─── Provided records ───
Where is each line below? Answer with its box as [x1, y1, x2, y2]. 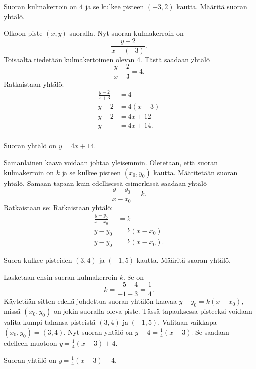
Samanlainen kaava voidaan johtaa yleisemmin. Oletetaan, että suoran [4, 157, 218, 167]
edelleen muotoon [4, 337, 57, 348]
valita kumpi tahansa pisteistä [4, 317, 96, 327]
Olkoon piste [4, 28, 43, 38]
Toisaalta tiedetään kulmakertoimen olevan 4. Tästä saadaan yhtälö [4, 54, 210, 64]
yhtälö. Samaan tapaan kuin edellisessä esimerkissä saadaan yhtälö [4, 178, 207, 188]
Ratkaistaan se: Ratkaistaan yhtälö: [4, 202, 113, 213]
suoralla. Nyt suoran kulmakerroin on [69, 28, 184, 38]
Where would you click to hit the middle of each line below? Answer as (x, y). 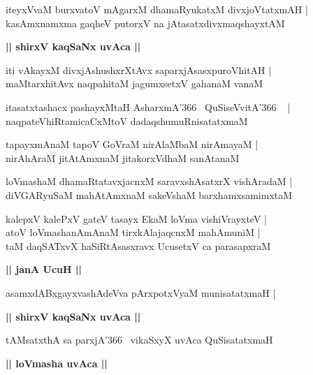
───
● **Your goal**
Each line above where the word "suoran" occurs should be copied out.

● **Written answer**
Samanlainen kaava voidaan johtaa yleisemmin. Oletetaan, että suoran [4, 157, 218, 167]
suoralla. Nyt suoran kulmakerroin on [69, 28, 184, 38]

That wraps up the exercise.